Is there an easy way to read pickle files (.pkl) from Pandas Dataframe into R?

One possibility is to export to CSV and have R read the CSV but that seems really cumbersome for me because my dataframes are rather large. Is there an easier way to do so?

Thanks!

Answer 1

Reticulate was quite easy and super smooth as suggested by russellpierce in the comments.

install.packages('reticulate')

After which I created a Python script like this from examples given in their documentation.

Python file:

import pandas as pd

def read_pickle_file(file):
    pickle_data = pd.read_pickle(file)
    return pickle_data

And then my R file looked like:

require("reticulate")

source_python("pickle_reader.py")
pickle_data <- read_pickle_file("C:/tsa/dataset.pickle")

This gave me all my data in R stored earlier in pickle format.

You can also do this all in-line in R without leaving your R editor (provided your system python can reach pandas)... eg

library(reticulate)
pd <- import("pandas")
pickle_data <- pd$read_pickle("dataset.pickle")

Answer 2

Edit: If you can install and use the {reticulate} package, then this answer is probably outdated. See the other answers below for an easier path.

You could load the pickle in python and then export it to R via the python package rpy2 (or similar). Once you've done so, your data will exist in an R session linked to python. I suspect that what you'd want to do next would be to use that session to call R and saveRDS to a file or RAM disk. Then in RStudio you can read that file back in. Look at the R packages rJython and rPython for ways in which you could trigger the python commands from R.
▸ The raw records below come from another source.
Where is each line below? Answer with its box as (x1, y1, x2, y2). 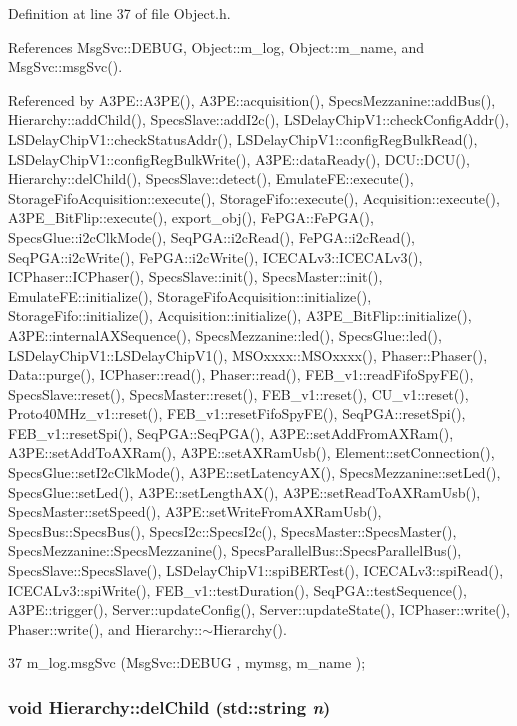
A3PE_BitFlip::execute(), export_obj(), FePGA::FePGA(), (8, 207, 374, 228)
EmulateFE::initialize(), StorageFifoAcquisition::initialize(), (8, 285, 372, 306)
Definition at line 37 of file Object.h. (8, 3, 231, 23)
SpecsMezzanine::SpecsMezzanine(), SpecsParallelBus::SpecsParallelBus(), (8, 540, 462, 561)
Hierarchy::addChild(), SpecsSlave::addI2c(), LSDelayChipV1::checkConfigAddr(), (8, 109, 509, 130)
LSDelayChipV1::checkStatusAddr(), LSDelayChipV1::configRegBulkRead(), (8, 128, 478, 149)
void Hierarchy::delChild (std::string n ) (8, 694, 331, 719)
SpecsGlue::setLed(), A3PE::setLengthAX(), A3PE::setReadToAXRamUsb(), (8, 481, 481, 502)
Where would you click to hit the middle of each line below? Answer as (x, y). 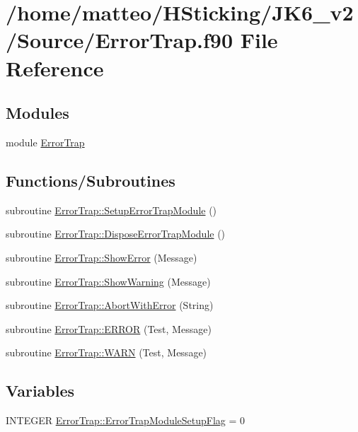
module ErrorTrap (45, 142)
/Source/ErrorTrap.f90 (119, 40)
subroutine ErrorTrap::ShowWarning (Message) (108, 281)
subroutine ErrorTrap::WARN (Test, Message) (106, 352)
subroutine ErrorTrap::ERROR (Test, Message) (109, 328)
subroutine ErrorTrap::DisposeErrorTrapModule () (116, 234)
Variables (40, 391)
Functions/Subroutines (91, 180)
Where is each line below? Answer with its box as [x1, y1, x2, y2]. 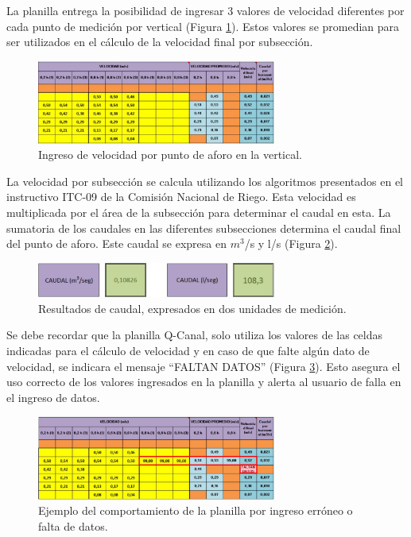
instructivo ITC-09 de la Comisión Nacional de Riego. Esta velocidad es [6, 188, 356, 205]
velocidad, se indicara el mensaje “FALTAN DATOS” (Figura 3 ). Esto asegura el [6, 357, 401, 374]
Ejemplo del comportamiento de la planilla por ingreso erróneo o [38, 502, 353, 519]
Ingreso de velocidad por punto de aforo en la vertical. [38, 146, 302, 163]
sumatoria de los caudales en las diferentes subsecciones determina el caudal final [6, 219, 401, 236]
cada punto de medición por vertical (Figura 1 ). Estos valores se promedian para [6, 17, 400, 34]
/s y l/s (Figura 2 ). [244, 235, 338, 252]
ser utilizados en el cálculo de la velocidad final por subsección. [6, 33, 313, 50]
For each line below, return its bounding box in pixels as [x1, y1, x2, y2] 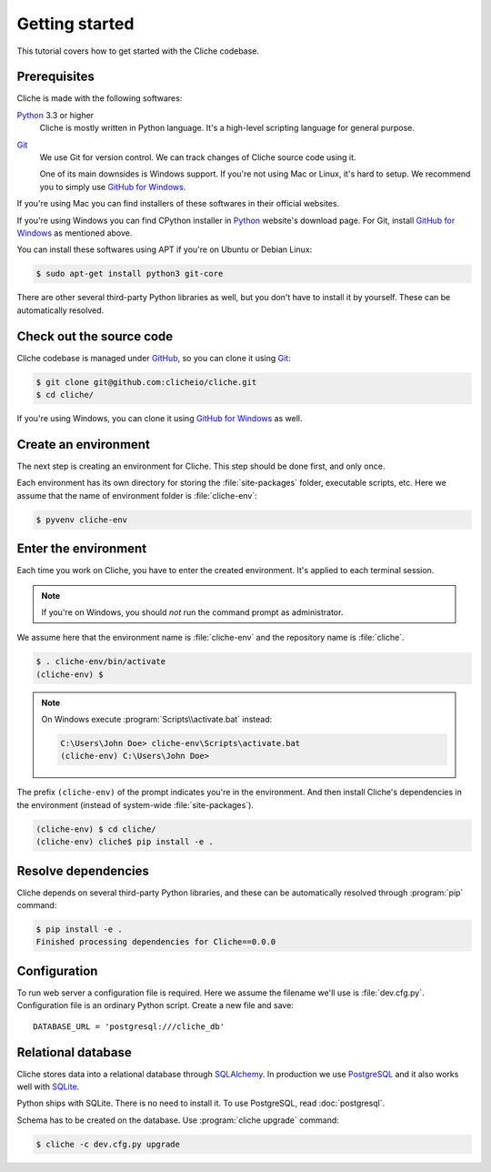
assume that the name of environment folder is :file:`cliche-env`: [16, 490, 258, 500]
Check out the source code [16, 328, 174, 344]
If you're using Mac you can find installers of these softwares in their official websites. [16, 198, 340, 209]
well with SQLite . [16, 1081, 80, 1092]
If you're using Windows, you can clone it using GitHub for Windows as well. [16, 412, 303, 423]
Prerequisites [16, 69, 95, 85]
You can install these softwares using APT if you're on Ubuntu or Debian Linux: [16, 244, 313, 255]
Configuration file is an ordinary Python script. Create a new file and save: [16, 1000, 295, 1011]
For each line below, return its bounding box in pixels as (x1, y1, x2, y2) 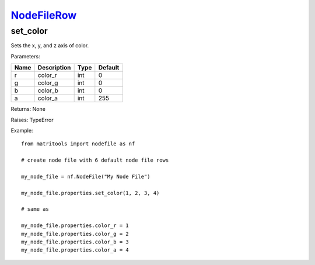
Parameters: (10, 53, 40, 60)
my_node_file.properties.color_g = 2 (21, 231, 129, 237)
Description (37, 64, 71, 72)
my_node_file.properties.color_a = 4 (21, 247, 129, 253)
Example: (10, 127, 33, 134)
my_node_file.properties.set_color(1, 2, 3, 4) (21, 190, 160, 196)
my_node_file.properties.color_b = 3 (21, 239, 129, 245)
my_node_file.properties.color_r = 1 (21, 222, 129, 229)
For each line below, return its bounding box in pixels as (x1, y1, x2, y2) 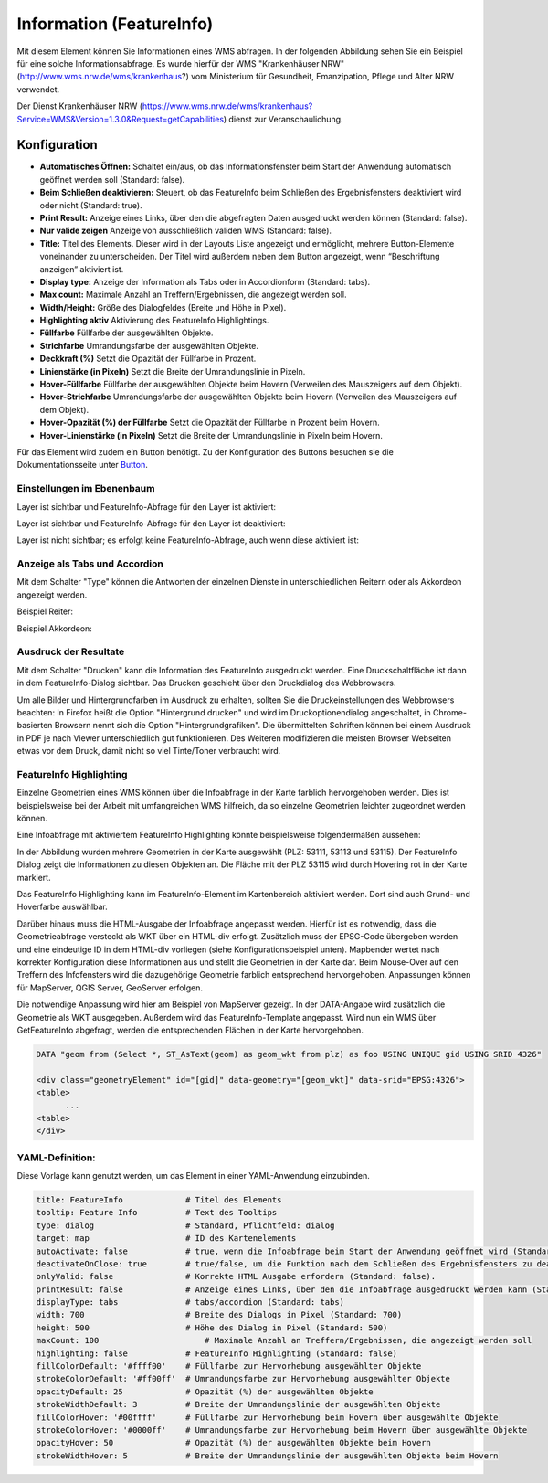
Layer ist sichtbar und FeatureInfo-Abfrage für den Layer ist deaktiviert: (16, 517, 286, 529)
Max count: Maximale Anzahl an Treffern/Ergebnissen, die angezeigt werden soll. (39, 289, 347, 301)
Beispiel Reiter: (16, 606, 73, 617)
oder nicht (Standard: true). (39, 199, 142, 210)
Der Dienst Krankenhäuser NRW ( (16, 101, 143, 111)
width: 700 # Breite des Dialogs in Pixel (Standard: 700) (36, 1309, 403, 1320)
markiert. (16, 872, 51, 883)
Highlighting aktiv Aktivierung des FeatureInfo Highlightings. (39, 315, 269, 326)
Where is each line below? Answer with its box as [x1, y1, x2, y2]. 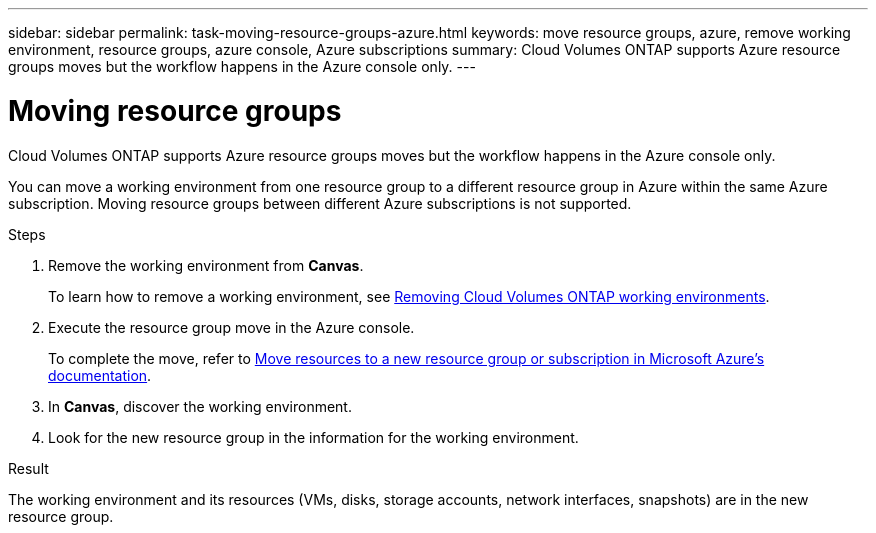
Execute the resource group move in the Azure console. [48, 318, 415, 336]
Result [8, 459, 49, 477]
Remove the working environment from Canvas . [48, 256, 364, 274]
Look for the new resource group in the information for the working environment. [48, 428, 579, 446]
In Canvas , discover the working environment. [48, 397, 352, 415]
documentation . [48, 366, 152, 384]
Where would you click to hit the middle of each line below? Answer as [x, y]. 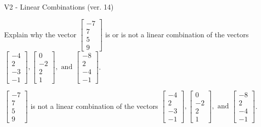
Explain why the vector [40, 34]
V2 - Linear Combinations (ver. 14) [59, 7]
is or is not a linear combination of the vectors [177, 34]
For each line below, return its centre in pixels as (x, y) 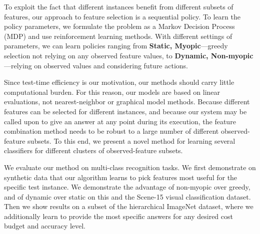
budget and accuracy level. (45, 226)
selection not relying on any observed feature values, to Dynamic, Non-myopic (129, 55)
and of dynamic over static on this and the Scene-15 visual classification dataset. (127, 196)
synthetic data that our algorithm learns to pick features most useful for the (121, 177)
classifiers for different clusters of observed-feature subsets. (93, 150)
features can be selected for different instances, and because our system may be (125, 111)
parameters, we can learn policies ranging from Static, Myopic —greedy (116, 46)
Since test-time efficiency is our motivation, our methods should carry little (119, 82)
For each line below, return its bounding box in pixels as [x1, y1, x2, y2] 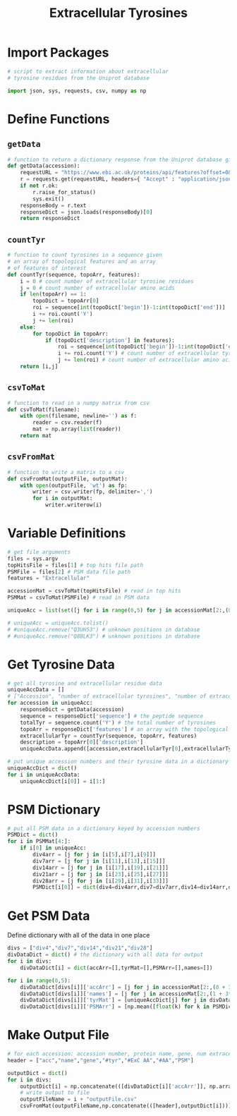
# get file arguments [7, 548, 71, 555]
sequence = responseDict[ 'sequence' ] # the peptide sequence [20, 712, 203, 720]
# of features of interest [7, 265, 87, 272]
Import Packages [7, 44, 109, 61]
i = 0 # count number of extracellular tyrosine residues [20, 277, 194, 285]
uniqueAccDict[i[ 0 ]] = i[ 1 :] [20, 777, 106, 784]
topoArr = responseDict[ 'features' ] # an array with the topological [20, 725, 229, 733]
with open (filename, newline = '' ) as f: [20, 413, 138, 420]
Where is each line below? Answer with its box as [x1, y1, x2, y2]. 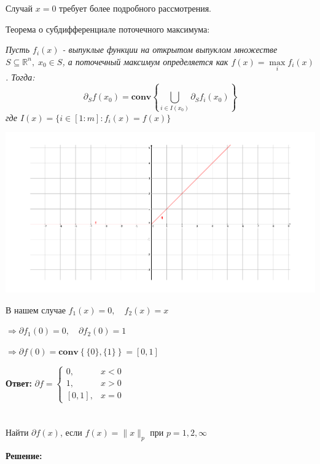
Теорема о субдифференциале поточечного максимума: [6, 22, 210, 35]
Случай [6, 2, 33, 14]
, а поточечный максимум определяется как [62, 55, 228, 68]
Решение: [6, 449, 42, 462]
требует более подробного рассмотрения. [59, 2, 212, 14]
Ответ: [6, 376, 32, 389]
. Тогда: [6, 71, 35, 83]
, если [60, 426, 82, 439]
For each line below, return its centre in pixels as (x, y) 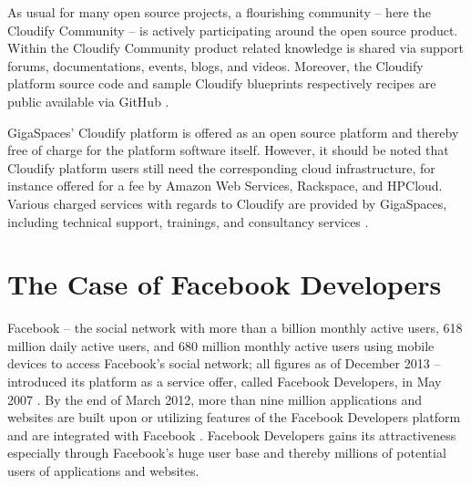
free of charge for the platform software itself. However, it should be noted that (228, 150)
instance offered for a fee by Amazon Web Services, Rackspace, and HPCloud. (225, 186)
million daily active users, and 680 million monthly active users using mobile (221, 345)
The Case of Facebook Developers (225, 284)
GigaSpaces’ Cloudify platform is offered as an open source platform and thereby (233, 132)
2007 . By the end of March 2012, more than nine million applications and (215, 399)
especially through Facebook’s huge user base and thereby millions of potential (227, 453)
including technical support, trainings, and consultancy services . (188, 221)
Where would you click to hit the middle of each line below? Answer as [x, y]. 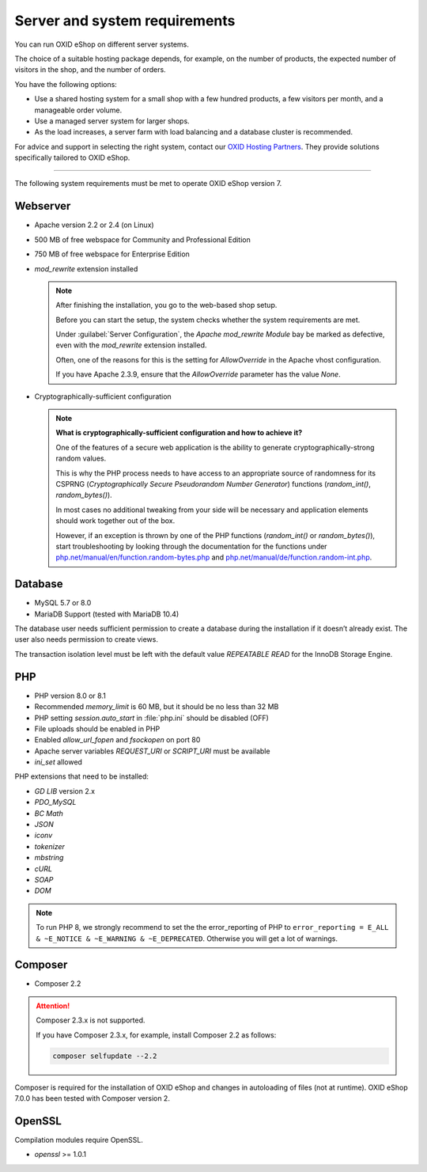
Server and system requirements [125, 21]
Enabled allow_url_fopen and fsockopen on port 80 [117, 740]
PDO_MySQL [55, 802]
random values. [81, 458]
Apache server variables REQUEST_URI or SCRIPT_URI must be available [152, 751]
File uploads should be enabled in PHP [97, 729]
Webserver [43, 206]
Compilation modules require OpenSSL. [79, 1140]
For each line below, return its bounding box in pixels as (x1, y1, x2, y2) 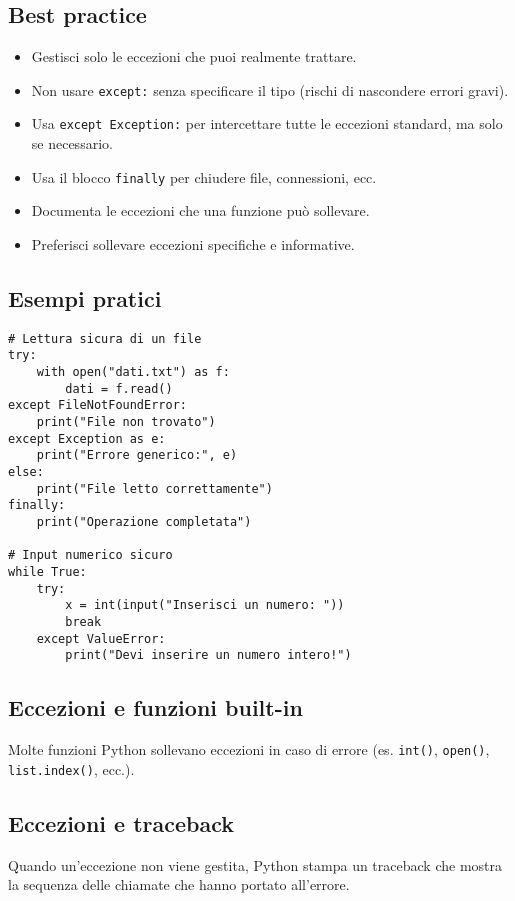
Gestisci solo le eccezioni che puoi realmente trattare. (31, 46, 357, 67)
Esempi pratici (8, 282, 162, 313)
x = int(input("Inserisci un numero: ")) (65, 598, 345, 613)
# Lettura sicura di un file (8, 331, 202, 346)
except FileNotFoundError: (8, 398, 187, 413)
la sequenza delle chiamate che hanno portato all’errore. (8, 874, 350, 895)
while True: (8, 564, 87, 579)
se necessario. (31, 133, 113, 154)
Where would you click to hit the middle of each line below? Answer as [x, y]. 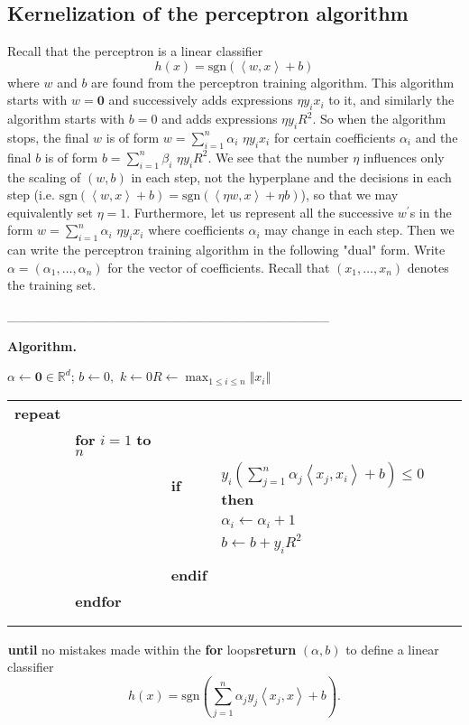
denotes [428, 267]
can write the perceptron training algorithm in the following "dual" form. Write [226, 250]
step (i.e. [31, 195]
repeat [38, 413]
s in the [431, 212]
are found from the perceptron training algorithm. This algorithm [273, 82]
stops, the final [48, 137]
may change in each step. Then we [359, 230]

Alternatively, you could write a simple python script to load your data in Python (probably using one of the R packages noted above) and write a formatted data stream to stdout. Then that entire system call to the script (including the argument that specifies your pickle) can use used as an argument to fread in the R package data.table . Alternatively, if you wanted to keep to standard functions, you could use combination of system(..., intern=TRUE) and read.table .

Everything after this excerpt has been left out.